What’s the fuss about predictive modelling?
Ryan Wedlake, a data analyst at PBT Group
Too often the terms ‘predictive modelling’ and ‘machine learning’ are used interchangeably, however, there are important differences between the two that should be kept in mind when using these techniques for model building.
Predictive modelling involves the use of more traditional models that have a classical underlying mathematical foundation. The simplest of these being linear and logistic regression. These models are used to predict future outcomes by making use of past data. These models are often the first ones to be used to ‘solve a problem’ but require a large amount of historical data to perform well. Also, they tend not to ‘learn’ from the data they are fitted on and generalise poorly to new data unless they are continuously manually updated. However, their accuracy is often quite good for the data they are fitted on. It is also important to keep in mind that these models assume that the data they are fitted on follows a mathematical distribution and so these assumptions need to be validated beforehand, especially if hypothesis testing is to be performed.
Machine learning (ML), on the other hand, has its origins in computer science. ML models tend to be more complex than the traditional mathematical models and do require more computing power for training. ML models can be trained on less historical data and tend to adapt themselves and learn from experiences. This makes ML models better candidates for putting into production because they do not need to be refined as frequently as the traditional predictive models. Another distinguishing feature of ML models from traditional models is that ML models can learn in a supervised and unsupervised way. A supervised ML model includes the traditional regression models that are used to predict an outcome, but the unsupervised models are those models that do not need a dependent variable in order to learn from the data, an example being model used for cluster analytics.
A significant advantage that the traditional model has over the ML models is that they can be more easily explained to an audience that does not have the background of a statistician or data scientist. As a result traditional models are typically used first for solving a business problem. The complexities of ML models make it difficult for business to understand and the outcomes of the models can be difficult to explain. Many businesses are therefore hesitant to use these models for predicting significant business processes. However, this mindset is changing because of the superiority of performance of ML models, their resilience with new data and being easier to put into production.

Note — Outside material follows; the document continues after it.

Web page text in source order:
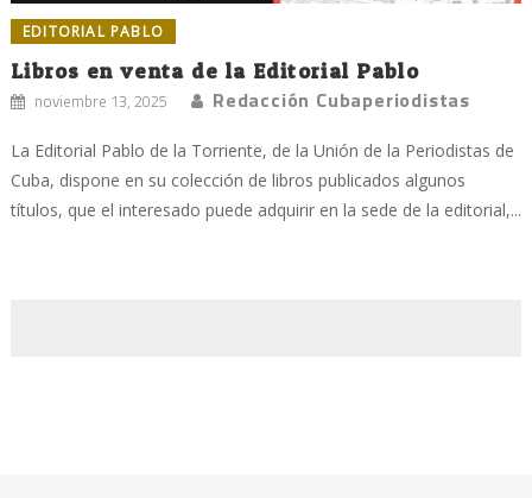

Whether traditional models or ML models are used there is one inescapable fact that the data the models are trained and validated with needs to be quality data. Data quality is less of an issue with ML models, but it is always recommended to have the best quality data available. Arriving at quality input data to models is not a trivial exercise and that is why PBT Group places a lot of importance on the role of data specialists. It is often the case that the data preparation can take up the longest time of the entire modelling process.
The task of fitting models to answer business questions should be left up to data scientists or people trained in advanced analytics, who tend to understand more about the complexities of the models and, when it is appropriate to use the different kinds of models with different types of data in business situations. The interpretation of the results of models can also be a minefield and this also requires specialised skills.
Excitingly, PBT Group has ventured into the domain of data science, with the aim of having a well-rounded consultancy base within the company. This will enable its clients to utilise the company’s expanding expertise, whether it be for the first step in the modelling process to get the data quality up to standard for the modelling process, or for the subsequent steps of fitting appropriate models and the correct interpretation and utilisation of the model results.